The study examines romantic confession as a form of deliberate persuasive discourse in which the interlocutors verbally and nonverbally influence each other’s views and behaviors. A complex but yet recurrent pattern distinctive of romantic confession was identified, and, as a result, the study developed a discourse structure for romantic confession to reveal its discourse disposition, communicative function, and the effects of interaction and co-construction between interlocutors. By analyzing in-depth the twenty-hour discourse data collected from the popular Chinese reality dating TV show, Perfect Dating, the present study devised a four-stage discourse structure of romantic confession with concepts drawn from interdisciplinary studies, specifically, narrative studies and communication studies.
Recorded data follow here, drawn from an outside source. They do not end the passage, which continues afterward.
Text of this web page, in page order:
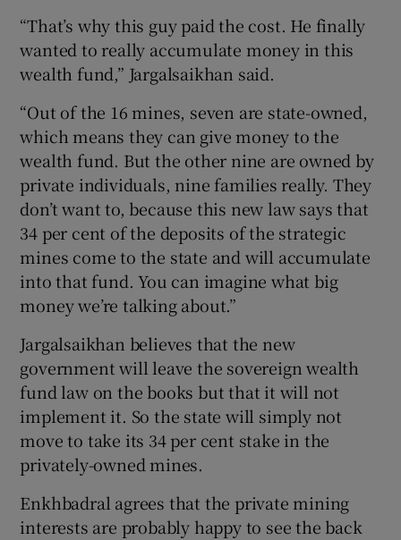
“That’s why this guy paid the cost. He finally
wanted to really accumulate money in this
wealth fund,” Jargalsaikhan said.
“Out of the 16 mines, seven are state-owned,
which means they can give money to the
wealth fund. But the other nine are owned by
private individuals, nine families really. They
don’t want to, because this new law says that
34 per cent of the deposits of the strategic
mines come to the state and will accumulate
into that fund. You can imagine what big
money we’re talking about.”
Jargalsaikhan believes that the new
government will leave the sovereign wealth
fund law on the books but that it will not
implement it. So the state will simply not
move to take its 34 per cent stake in the
privately-owned mines.
Enkhbadral agrees that the private mining
interests are probably happy to see the back

Modeling after Labov and Waletzky’s analytic framework for narrative analysis, which allows discussions on the characteristics of the discourse itself (Labov and Waletzky, 1967), the current study created a framework on a conversational level to capture the interactional and communicative characteristics of romantic confession. The stages identified in the discourse of romantic confession are: (1) setting the scene, (2) making impressions & confessing feelings, (3) discussion & negotiation, and (4) coming to a decision. The roles of the interlocutors are found to shift between stages and each of the stages serves different functions in romantic confession. It is also found that despite following a general direction of conversation development, interlocutors will often skip or go back and forth between stages for various communicative and social reasons (stylistic preference, face-mitigation, co-construction, etc.).
The current study is one of the first comprehensive studies to demonstrate the constantly interacting and co-constructing linguistic and nonlinguistic behaviors between romantic confessors and confessees. It is the goal of the study to establish a structural framework that provides new insights into the interactionally and socially constructed characteristics of romantic persuasion, as well as to resituate discourse analysis studies in a more functional and communicative light to welcome future discussions across disciplines.
Labov, William, and Joshua Waletzky. 1967. Narrative analysis. Essays on the Verbal and Visual Arts: Proceedings of the 1966 Annual Spring Meeting of the American Ethnological Society, ed. by June Helm, 12 – 44. Seattle: University of Washington Press.